Steele dachte an den Hubschrauber. Wenn die Männer im Dschungel wirklich üble Laune hatten und dieses Gerät zur Verfolgung einsetzten, hatte er mit seiner Sikorsky schlechte Karten. Sie brauchten einige Minuten, um das Tarnnetz zu entfernen, die Turbinen zu starten und warm laufen zu lassen. Aber dieser Zeitverlust wurde durch ihre höhere Geschwindigkeit mehr als ausgeglichen. Sie konnten die Sikorsky abschießen wie eine Tontaube.

Steele schwankte einen Moment. Sollte er den Kurs ändern, sollte er versuchen, sich in einem Flusstal zu verstecken? Dann verwarf er den Gedanken wieder. Die Thermik barg unwägbare Risiken, außerdem mischte sich soeben in das Motorengedröhn ein helleres Klingeln, das Steele überhaupt nicht gefiel. Er selbst hatte den Sternmotor so weit es ging wieder instand gesetzt und wusste, wo die Schwachstellen waren. Und jetzt schien auch der Motor selbst davon erfahren zu haben. Es gab nur noch eines: Augen zu und durch.
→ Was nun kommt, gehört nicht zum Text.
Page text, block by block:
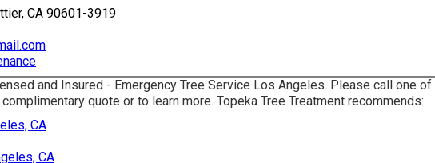
CA 90601-3919
and Insured - Emergency Tree Service Los Angeles. Please call one of
quote or to learn more. Topeka Tree Treatment recommends:
CA
CA

»Es heißt, dass die Drogenkartelle auseinander geplatzt sind«, sagte Little plötzlich.

»Wer behauptet so was?«

»Leute an der Botschaft. Ich habe den Eindruck, dass zwei Drittel von denen eigentlich von der DEA bezahlt werden. Und dann natürlich die Virginia Farmboys, immer in Konkurrenz zu allen anderen Geheimdiensten. Es ist ziemlich unübersichtlich.«

»Das hätte ich auch schon vorher sagen können, ohne mit Schlipsträgern Schampus zu saufen«, blaffte Steele.
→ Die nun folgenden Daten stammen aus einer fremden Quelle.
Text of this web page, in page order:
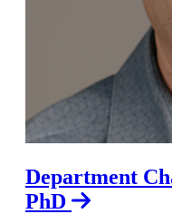
Department
PhD

Little nahm ihm diese Bemerkung nicht übel.

»Sicherlich«, sagte er grinsend. »Das ist der Informationsstand, den der durchschnittliche westliche Journalist hat und mit dem er seine Leitartikel schreibt. Stimmt ja auch. Aber ein wenig mehr habe ich denn doch rausgefunden.«

»Dass sich die Kartelle neu formieren.«

»Dass die Globalisierung auch den guten alten Drogenbossen den Spaß am Geschäft verdirbt. Also kommt die nächste Generation, die natürlich alles besser weiß.«

»Das ist mir nicht originell genug, um zu applaudieren«, sagte Steele. Er hörte nur mit einem Ohr zu. Mit dem anderen lauschte er auf das verstärkte Klingeln, das aus dem Motorenbereich unter ihnen erklang. Der Hubschrauber lag merklich unruhiger in der Luft. Neue Vibrationen übertrugen sich auf die Hebel, die Steele umfasst hielt, und zwangen ihn zu verstärktem Zupacken. An seinen Unterarmen schwollen die Adern an.

»Seit die Taliban zurückgedrängt sind, ist Afghanistan wieder stark im Kommen. Drogenmäßig, meine ich. Es gibt so etwas wie einen Kampf um den Absatzmarkt USA. In der Botschaft ist man der Meinung, dass im Hintergrund auch Leute sitzen, denen es nicht um Geld geht, sondern um einen möglichst großen Schaden für die westliche Gesellschaft, besonders für die USA.«

»Die sollten dem Westen nur zehn Jahre Zeit geben«, knurrte Steele, »dann hat er sich selbst aufgefressen. Dazu braucht man keine Billigdrogen.«

»Nun, die Leute an der Botschaft sahen das etwas optimistischer. Ach ja, man sollte auch die Guerillagruppen nicht vergessen. Die mischen auch tüchtig im Drogengeschäft mit. Sie klauen den Kartellen den Stoff oder bauen ihn selbst an. Es ist ein munteres Spiel, bei dem man nicht fragen muss, wer Freund oder wer Feind ist, weil es Freunde nicht gibt.«

»Und was sagt uns das? Ich bin nicht zur Eheanbahnung in dieser Mühle unterwegs.«

»Es sagt uns immerhin, dass wir mitten in ein Minenfeld springen«, legte Little nach.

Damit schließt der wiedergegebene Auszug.